How to setup monitoring:

  • Decide and choose your use case for monitoring

  • Setup a client meeting to discuss monitoring and make them aware of the setup and requirements

  • Access the clients plan in J+Track

    • Create a client if required

    • Create a new “empty” plan if one does not exist for the client

  • Send the approval email to the client

  • Jellyfish will then setup the Monitoring feature

    • Export the GTM Monitoring JSON form J+track and import into Google Tag Manager

    • Ensure that you merge and not override with the import

    • Unpause the tag and make other adjustments to the triggering as required.

  • Jellyfish will inform the client if a CSP update is required

    • CSP update is complete by client if required

  • Monitoring is deployed live per the duration required/discussed

  • Monitoring is used during UAT and results shared with client when appropriate

How the monitoring collection process works:

  • All configurations are completed/imported in GTM

  • The website loads the GTM script (Diagram 1&2)

  • When the website adds data to the dataLayer via “dataLayer.push()” (Diagram 3) it triggers the Monitoring Tag (Diagram 4)

  • The Monitoring Tags call a Google Cloud Platform Jellyfish owned and designed API (Diagram 5) to pass the collected data to a Jellyfish owned BigQuery data base (Diagram 6)
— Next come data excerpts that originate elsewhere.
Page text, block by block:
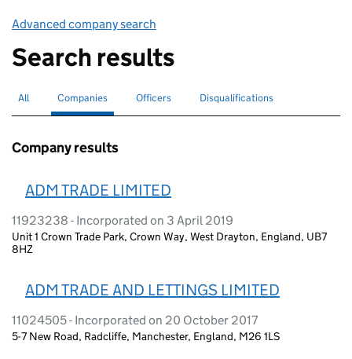
Advanced company search
Search results
Search for companies or officers
All Search for
Companies selectedSearch for
Officers Search for disqualified officers
Disqualifications
Company results
ADM TRADE LIMITED
11923238 - Incorporated on 3 April 2019
Unit 1 Crown Trade Park, Crown Way, West Drayton, England, UB7
8HZ
ADM TRADE AND LETTINGS LIMITED
11024505 - Incorporated on 20 October 2017
5-7 New Road, Radcliffe, Manchester, England, M26 1LS

How does the monitoring work technically:

Monitoring collection for via key systems:

  • A HTTP server that receives all the http requests sent by the website.

    • The goal is to publish the payload of every request into the bus

    • Note, this is where requests are filtered to check if the data can be accepted based on the approval of the client.

  • A databus Pubsub

    • Time to leave set at 10 hours

  • A consumer

    • The goal is to pull messages from pubsub and push them into BigQuery

    • The consumer pulls messages every minute.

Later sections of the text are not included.